START Supplied entries
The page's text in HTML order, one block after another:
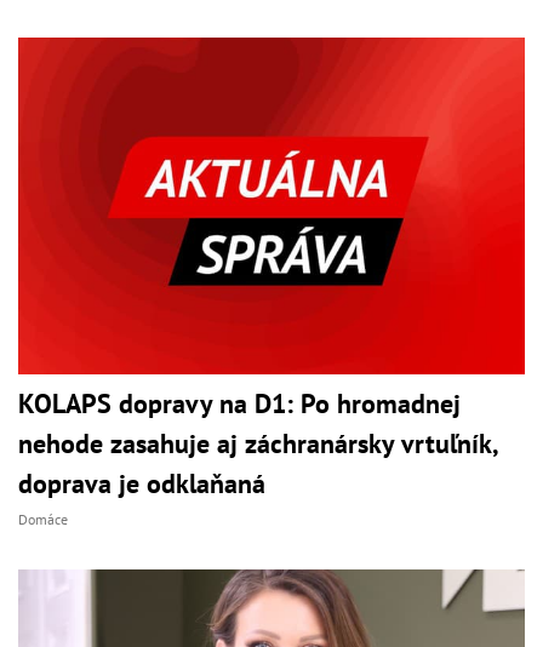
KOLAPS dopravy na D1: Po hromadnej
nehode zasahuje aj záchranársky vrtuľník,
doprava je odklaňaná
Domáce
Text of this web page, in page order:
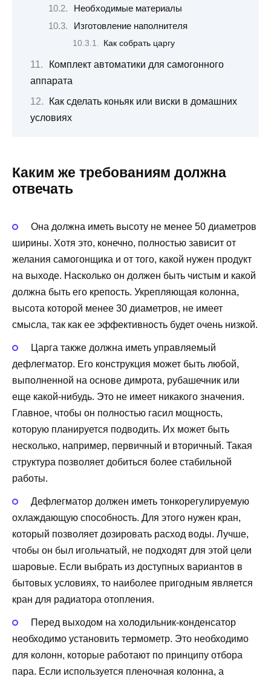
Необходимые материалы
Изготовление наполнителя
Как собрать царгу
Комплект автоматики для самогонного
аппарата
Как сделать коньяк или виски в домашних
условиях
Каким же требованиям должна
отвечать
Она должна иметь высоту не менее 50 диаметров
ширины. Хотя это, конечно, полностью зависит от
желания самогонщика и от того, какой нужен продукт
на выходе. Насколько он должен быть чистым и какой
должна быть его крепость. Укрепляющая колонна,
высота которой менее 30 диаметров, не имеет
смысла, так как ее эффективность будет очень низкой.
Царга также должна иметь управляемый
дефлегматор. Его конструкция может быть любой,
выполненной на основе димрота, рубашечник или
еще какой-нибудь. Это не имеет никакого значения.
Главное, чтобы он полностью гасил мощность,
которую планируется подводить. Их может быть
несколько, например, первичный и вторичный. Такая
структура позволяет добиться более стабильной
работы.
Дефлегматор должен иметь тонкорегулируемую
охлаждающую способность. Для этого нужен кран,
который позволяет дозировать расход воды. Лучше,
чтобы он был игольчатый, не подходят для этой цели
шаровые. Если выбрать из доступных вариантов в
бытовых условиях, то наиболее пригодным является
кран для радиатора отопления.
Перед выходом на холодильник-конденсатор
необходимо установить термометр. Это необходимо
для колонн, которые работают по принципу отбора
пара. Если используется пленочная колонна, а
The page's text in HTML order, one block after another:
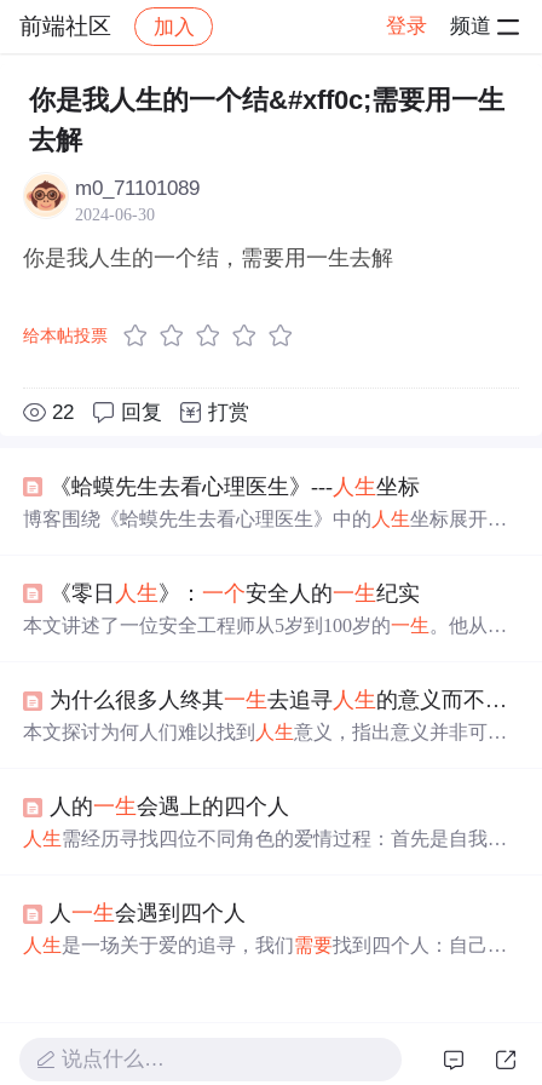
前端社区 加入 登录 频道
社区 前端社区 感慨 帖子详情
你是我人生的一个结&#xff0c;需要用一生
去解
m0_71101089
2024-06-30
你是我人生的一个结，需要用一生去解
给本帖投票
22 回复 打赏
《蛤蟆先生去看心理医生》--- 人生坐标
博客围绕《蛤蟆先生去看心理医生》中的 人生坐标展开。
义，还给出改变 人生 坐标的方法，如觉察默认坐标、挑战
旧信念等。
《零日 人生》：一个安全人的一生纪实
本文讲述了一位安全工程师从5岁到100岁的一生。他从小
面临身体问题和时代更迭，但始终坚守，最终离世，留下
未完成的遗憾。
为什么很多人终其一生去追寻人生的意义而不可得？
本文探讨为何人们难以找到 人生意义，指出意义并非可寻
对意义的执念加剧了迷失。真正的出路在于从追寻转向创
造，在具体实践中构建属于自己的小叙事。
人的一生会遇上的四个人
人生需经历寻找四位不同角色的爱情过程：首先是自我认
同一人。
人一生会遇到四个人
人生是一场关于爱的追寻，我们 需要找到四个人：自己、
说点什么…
END Supplied entries
Action item → For every line above that holds the string "кран", add one to a count; give that count alone.

Your solution → 2